Forensic Linguistics

In its broadest sense, “forensic linguistics” covers all areas where law and language intersect:

Language and Law

Legislation; comprehensibility of legal documents; analysis and interpretation of legal texts; legal genres; history of legal languages; legal discourse; multilingual matters in legal contexts; discourse analysis of legal resources; language and disadvantage before the law; language minorities and the legal system; language rights; power and the law; intercultural matters and mediation in legal contexts.

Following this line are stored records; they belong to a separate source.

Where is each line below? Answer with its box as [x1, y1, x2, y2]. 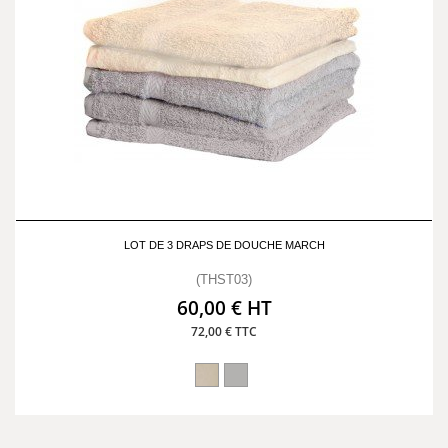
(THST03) [196, 272, 252, 287]
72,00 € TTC [191, 323, 257, 340]
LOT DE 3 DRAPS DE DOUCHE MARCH [123, 239, 325, 251]
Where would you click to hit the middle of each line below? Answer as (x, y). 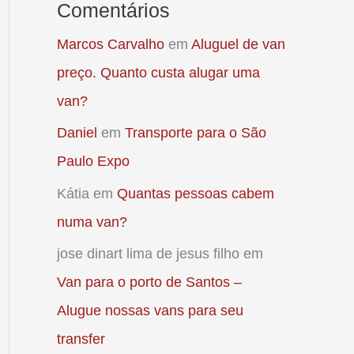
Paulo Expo (93, 162)
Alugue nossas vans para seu (150, 311)
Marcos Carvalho (111, 44)
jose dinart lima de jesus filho (148, 254)
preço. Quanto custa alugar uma (158, 72)
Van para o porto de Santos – (149, 282)
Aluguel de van (238, 44)
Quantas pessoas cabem (196, 193)
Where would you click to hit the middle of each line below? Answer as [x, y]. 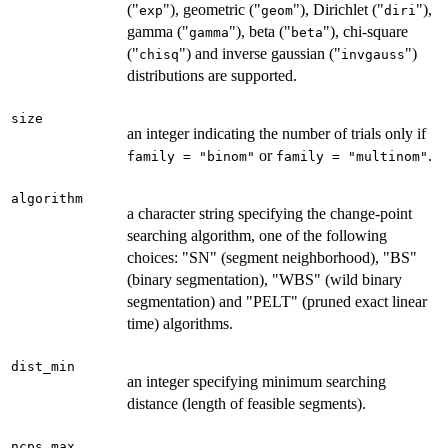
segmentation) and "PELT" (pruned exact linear [277, 302]
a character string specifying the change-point [269, 214]
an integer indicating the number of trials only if [276, 134]
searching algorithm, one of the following [257, 236]
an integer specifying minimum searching [256, 382]
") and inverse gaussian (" [260, 54]
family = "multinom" [352, 157]
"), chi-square [365, 32]
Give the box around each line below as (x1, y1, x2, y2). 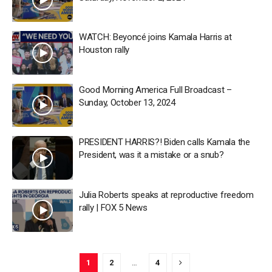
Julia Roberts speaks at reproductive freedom (79, 189, 254, 200)
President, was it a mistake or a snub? (79, 149, 224, 160)
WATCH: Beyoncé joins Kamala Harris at (79, 32, 232, 42)
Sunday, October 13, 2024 (79, 97, 175, 108)
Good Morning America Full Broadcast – (79, 84, 232, 95)
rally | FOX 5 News (79, 202, 148, 213)
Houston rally (79, 44, 130, 55)
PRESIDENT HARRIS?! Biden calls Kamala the (79, 137, 250, 148)

Language in the Legal Process

Interviews with vulnerable witnesses; communicative challenges of vulnerable witnesses; police interviews; investigative interviewing; language testing of asylum seekers; bilingual courtrooms and second-language issues; courtroom interpreting; courtroom interaction; courtroom translating; courtroom language; police language; prison language; language addressed to judge and jury in common and civil law courtrooms.

Language as Evidence

Authorship analysis and attribution; plagiarism; speaker identification and voice comparison; compiling corpora (statements, confessions, suicide notes); computational author identification or profiling; consumer product warnings; language as evidence in civil cases (trademark, contract disputes, defamation, product liability, deceptive trade practices, copyright infringement); dialectology and sociolinguistics; semantics; pragmatics and speech act analysis.

Research/Teaching

Practice and ethics of expert testimony; presentation of linguistic evidence; linguists as expert witnesses; teaching/testing of forensic linguistics/language and law; language education for law professionals.